Jenkins Software

 StringCompressor overview

Encode and decode strings safely

The StringCompressor class, found in StringCompressor.h, will encode and decode a given string in a safe fashion, protecting from overruns.

Sender:

const char *str = "My string";
stringCompressor->EncodeString(str,TRUNCATION_LENGTH,&bitStream,languageId);

Receiver:

char buffer[TRUNCATION_LENGTH];
stringCompressor->DecodeString(buffer, TRUNCATION_LENGTH, &bitStream, languageId);

The first parameter is the string to encode/decode. The second parameters is the maximum number of characters to read/write. If the string is longer than this, only that many bytes will be sent/read. The third parameter is the bitstream to write to or read from to. The last parameter indicates what character frequency table to use, which must be the same on both systems.

The string will be compressed using Huffman encoding based on the indicated frequency table, denoted by languageId. The default frequency table at index 0 is statically defined in StringCompressor.h with the varaible englishCharacterFrequencies. In order to add your own frequency tables, call GenerateTreeFromStrings() with the desired language ID.

If your application is using the CString class, you can enable support for this by defining _CSTRING_COMPRESSOR in StringCompressor.h.

Similarly, if your application is using std::string, you can enable support for this by defining _STD_STRING_COMPRESSOR in StringCompressor.h

 StringTable overview

Predefine static strings to reduce bandwidth

The StringTable class is identical to the StringCompressor class, with the addition of the AddString function.

void AddString(const char *str, bool copyString);

str is the string to add.
copyString should be true if your string is not persistent, false if is statically in memory (only a pointer will be stored).

The AddString will check an internal array to see if this string has already been registered.
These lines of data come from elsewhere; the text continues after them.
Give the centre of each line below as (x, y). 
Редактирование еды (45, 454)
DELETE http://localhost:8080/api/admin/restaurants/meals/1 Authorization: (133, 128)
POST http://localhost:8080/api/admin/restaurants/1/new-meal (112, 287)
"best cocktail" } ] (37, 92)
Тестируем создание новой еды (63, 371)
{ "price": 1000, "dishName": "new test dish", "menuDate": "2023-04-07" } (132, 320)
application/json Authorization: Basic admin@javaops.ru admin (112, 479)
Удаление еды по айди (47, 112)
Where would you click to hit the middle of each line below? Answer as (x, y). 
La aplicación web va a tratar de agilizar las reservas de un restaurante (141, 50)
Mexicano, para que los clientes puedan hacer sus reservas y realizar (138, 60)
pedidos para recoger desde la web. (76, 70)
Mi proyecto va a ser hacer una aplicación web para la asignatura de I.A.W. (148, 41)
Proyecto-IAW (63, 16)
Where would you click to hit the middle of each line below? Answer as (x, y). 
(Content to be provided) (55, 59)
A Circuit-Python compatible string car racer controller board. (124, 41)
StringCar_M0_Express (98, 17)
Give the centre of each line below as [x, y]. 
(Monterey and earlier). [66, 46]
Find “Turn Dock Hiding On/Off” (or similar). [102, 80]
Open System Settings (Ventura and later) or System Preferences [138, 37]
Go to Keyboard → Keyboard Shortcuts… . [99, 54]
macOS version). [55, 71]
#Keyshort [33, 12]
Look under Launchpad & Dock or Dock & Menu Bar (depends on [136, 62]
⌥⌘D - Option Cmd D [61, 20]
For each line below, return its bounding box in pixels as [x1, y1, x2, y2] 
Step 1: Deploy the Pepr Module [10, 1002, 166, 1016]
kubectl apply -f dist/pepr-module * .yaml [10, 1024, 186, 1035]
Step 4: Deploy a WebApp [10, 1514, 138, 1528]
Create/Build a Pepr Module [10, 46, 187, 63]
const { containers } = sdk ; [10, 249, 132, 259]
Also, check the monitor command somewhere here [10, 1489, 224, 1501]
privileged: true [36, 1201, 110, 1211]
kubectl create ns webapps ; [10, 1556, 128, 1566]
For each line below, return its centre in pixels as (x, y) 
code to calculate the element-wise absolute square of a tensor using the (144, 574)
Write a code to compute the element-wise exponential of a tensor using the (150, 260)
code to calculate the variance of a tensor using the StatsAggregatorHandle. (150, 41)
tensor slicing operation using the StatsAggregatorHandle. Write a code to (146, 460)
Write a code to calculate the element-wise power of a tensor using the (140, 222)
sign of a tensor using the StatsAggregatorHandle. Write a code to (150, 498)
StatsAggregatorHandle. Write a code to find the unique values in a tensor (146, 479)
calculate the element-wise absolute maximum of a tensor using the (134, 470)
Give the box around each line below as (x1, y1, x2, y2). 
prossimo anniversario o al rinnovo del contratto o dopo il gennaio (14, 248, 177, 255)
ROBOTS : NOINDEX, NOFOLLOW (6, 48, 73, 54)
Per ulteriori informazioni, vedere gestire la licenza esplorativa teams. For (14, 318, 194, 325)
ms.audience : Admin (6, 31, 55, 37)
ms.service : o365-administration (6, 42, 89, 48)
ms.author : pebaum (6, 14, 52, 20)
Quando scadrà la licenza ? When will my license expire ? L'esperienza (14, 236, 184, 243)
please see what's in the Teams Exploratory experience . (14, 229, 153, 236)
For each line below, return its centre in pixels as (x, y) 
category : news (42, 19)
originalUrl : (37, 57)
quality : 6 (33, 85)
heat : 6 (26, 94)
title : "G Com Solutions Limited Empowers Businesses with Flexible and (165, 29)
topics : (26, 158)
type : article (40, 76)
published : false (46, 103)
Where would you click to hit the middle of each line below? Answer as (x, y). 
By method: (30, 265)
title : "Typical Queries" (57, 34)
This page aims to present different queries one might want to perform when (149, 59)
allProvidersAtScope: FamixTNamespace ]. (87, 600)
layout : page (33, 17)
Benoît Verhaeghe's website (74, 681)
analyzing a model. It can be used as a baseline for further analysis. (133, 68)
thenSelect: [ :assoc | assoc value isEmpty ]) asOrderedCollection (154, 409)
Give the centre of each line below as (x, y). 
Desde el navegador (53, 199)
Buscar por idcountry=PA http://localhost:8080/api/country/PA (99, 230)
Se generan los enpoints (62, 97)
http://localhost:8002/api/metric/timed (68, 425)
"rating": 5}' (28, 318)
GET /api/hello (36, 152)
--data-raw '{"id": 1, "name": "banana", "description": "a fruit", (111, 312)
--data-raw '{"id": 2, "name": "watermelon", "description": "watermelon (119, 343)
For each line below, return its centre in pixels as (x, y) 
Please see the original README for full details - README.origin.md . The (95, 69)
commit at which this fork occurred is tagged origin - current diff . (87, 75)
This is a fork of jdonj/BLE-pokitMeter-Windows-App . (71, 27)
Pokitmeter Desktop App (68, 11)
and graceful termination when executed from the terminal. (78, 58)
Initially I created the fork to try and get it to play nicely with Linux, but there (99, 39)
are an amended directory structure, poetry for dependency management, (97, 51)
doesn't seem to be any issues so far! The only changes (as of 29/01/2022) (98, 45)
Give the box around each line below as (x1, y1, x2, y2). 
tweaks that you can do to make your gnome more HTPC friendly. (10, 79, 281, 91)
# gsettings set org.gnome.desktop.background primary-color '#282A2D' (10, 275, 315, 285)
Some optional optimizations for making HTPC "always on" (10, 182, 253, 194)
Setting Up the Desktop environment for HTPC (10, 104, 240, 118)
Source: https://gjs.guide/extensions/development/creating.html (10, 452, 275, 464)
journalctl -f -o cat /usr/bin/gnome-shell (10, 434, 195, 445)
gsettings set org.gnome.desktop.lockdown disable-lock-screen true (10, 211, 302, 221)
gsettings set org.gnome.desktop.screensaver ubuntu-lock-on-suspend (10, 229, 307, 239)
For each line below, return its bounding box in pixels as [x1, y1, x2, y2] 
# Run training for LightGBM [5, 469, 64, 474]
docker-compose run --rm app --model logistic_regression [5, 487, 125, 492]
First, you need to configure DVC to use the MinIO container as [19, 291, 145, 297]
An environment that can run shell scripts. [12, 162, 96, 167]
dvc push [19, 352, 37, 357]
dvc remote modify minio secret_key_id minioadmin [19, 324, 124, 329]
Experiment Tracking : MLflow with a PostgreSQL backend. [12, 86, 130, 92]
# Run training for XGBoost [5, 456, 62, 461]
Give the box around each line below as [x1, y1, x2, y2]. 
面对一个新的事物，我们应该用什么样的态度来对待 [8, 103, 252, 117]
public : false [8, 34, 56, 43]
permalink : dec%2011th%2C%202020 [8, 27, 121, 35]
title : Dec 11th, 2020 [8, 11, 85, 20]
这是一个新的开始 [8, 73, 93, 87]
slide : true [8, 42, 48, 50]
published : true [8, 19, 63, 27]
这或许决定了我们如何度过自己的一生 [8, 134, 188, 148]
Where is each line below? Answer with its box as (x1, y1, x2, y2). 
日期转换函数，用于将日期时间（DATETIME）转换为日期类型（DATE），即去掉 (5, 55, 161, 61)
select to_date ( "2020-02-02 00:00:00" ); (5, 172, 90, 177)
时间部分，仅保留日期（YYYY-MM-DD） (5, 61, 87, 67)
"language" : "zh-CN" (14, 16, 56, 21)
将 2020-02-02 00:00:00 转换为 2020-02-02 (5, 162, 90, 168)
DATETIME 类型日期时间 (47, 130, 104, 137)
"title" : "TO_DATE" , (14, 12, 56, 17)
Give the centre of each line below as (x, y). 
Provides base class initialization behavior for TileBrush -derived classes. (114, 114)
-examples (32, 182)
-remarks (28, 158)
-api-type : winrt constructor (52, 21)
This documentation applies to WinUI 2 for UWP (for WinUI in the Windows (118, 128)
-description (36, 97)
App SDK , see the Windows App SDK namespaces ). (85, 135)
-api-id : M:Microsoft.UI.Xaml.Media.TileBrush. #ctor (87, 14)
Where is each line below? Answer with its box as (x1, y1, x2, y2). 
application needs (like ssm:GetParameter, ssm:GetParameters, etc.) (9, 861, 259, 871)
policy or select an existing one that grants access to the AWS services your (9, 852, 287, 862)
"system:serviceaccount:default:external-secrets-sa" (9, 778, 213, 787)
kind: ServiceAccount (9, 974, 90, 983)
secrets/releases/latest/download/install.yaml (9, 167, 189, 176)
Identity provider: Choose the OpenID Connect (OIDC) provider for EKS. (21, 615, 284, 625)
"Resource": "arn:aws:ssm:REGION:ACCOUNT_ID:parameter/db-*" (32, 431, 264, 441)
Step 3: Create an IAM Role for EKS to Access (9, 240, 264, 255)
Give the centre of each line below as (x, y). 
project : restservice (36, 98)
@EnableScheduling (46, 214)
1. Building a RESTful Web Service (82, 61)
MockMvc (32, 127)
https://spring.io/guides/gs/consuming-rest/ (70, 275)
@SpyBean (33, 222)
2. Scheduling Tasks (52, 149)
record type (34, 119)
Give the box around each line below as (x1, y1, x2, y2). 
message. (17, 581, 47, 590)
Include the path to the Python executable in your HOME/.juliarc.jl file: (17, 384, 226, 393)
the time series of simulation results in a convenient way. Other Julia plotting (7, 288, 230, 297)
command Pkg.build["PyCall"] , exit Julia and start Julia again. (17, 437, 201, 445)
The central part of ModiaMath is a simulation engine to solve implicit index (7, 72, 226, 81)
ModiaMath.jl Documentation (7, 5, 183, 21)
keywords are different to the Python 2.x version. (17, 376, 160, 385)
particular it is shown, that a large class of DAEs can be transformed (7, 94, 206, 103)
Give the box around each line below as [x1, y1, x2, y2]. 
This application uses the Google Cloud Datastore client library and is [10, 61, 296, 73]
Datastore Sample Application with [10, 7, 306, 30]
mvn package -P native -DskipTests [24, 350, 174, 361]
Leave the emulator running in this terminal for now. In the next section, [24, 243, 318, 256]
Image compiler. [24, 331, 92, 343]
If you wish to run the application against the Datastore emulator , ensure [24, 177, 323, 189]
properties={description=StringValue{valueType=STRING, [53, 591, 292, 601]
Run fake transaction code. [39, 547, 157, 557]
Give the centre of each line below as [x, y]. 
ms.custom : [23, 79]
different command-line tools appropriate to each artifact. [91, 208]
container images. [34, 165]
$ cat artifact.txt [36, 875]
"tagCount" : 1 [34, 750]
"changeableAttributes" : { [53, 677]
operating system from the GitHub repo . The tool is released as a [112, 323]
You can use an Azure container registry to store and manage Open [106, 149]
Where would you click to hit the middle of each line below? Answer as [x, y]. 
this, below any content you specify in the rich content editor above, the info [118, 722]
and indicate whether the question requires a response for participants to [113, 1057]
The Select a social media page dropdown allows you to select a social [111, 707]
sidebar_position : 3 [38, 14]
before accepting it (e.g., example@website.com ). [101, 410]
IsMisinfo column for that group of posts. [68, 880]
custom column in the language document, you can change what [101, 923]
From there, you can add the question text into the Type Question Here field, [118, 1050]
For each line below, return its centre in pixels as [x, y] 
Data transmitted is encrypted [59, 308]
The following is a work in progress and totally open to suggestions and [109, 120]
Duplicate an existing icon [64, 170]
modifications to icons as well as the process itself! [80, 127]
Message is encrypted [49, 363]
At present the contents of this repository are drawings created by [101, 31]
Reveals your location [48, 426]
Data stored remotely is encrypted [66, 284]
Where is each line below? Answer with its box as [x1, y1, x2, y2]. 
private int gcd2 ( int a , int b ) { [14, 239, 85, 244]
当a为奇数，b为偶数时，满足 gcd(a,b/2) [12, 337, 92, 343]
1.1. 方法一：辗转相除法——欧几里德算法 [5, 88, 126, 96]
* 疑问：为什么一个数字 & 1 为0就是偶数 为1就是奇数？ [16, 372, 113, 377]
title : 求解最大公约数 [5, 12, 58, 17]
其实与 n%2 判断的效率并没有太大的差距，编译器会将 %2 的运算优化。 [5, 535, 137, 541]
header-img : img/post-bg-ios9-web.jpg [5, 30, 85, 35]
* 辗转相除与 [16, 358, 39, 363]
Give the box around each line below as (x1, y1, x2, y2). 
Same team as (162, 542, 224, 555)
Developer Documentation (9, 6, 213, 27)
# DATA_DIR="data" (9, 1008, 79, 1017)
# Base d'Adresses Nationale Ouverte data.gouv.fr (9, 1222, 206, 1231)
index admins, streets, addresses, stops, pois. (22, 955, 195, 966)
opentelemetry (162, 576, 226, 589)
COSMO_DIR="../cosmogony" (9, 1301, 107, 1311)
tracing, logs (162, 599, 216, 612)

If not, it will internally store a two byte identifier representing this string. Further sends using the StringTable class will only send that two byte identifier, rather than the whole string, which is faster and takes less bandwidth if your string is 3 or more characters long. If you send a string which has not been added with AddString(), the function acts the same as if you called stringCompressor, but at the cost of 1 extra bit.

Both systems must have the same set of strings registered in advance, in the same order, and both systems must use StringTable and StringCompressor in the corresponding send and receive calls. You cannot mix and match the two.